Your task is to copy the lines of the data below from the line holding "different rooms for" through the line holding "You may also be interested in;", inclusive, exactly and with nothing added.
-------- Provided data --------
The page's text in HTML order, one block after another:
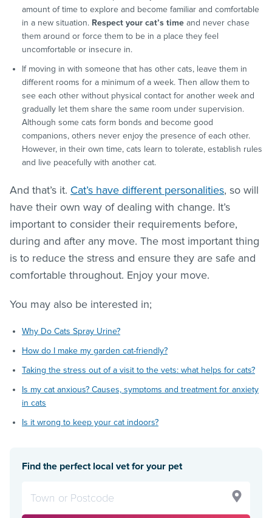
amount of time to explore and become familiar and comfortable
in a new situation. Respect your cat’s time and never chase
them around or force them to be in a place they feel
uncomfortable or insecure in.
If moving in with someone that has other cats, leave them in
different rooms for a minimum of a week. Then allow them to
see each other without physical contact for another week and
gradually let them share the same room under supervision.
Although some cats form bonds and become good
companions, others never enjoy the presence of each other.
However, in their own time, cats learn to tolerate, establish rules
and live peacefully with another cat.
And that’s it. Cat’s have different personalities, so will
have their own way of dealing with change. It’s
important to consider their requirements before,
during and after any move. The most important thing
is to reduce the stress and ensure they are safe and
comfortable throughout. Enjoy your move.
You may also be interested in;
Why Do Cats Spray Urine?
How do I make my garden cat-friendly?
Taking the stress out of a visit to the vets: what helps for cats?
Is my cat anxious? Causes, symptoms and treatment for anxiety
in cats
Is it wrong to keep your cat indoors?
Find the perfect local vet for your pet
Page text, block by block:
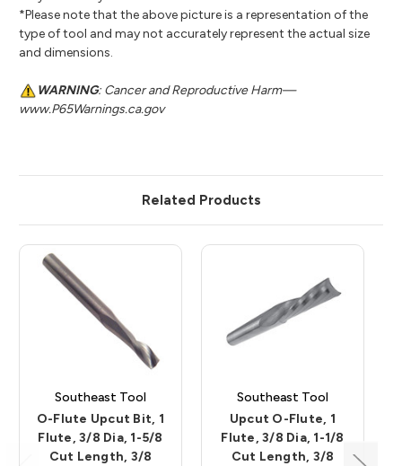
*Please note that the above picture is a representation of the
type of tool and may not accurately represent the actual size
and dimensions.
WARNING: Cancer and Reproductive Harm—
www.P65Warnings.ca.gov
Related Products
Southeast Tool
O-Flute Upcut Bit, 1
Flute, 3/8 Dia, 1-5/8
Cut Length, 3/8
Southeast Tool
Upcut O-Flute, 1
Flute, 3/8 Dia, 1-1/8
Cut Length, 3/8
--------
§ **Task answer**
different rooms for a minimum of a week. Then allow them to
see each other without physical contact for another week and
gradually let them share the same room under supervision.
Although some cats form bonds and become good
companions, others never enjoy the presence of each other.
However, in their own time, cats learn to tolerate, establish rules
and live peacefully with another cat.
And that’s it. Cat’s have different personalities, so will
have their own way of dealing with change. It’s
important to consider their requirements before,
during and after any move. The most important thing
is to reduce the stress and ensure they are safe and
comfortable throughout. Enjoy your move.
You may also be interested in;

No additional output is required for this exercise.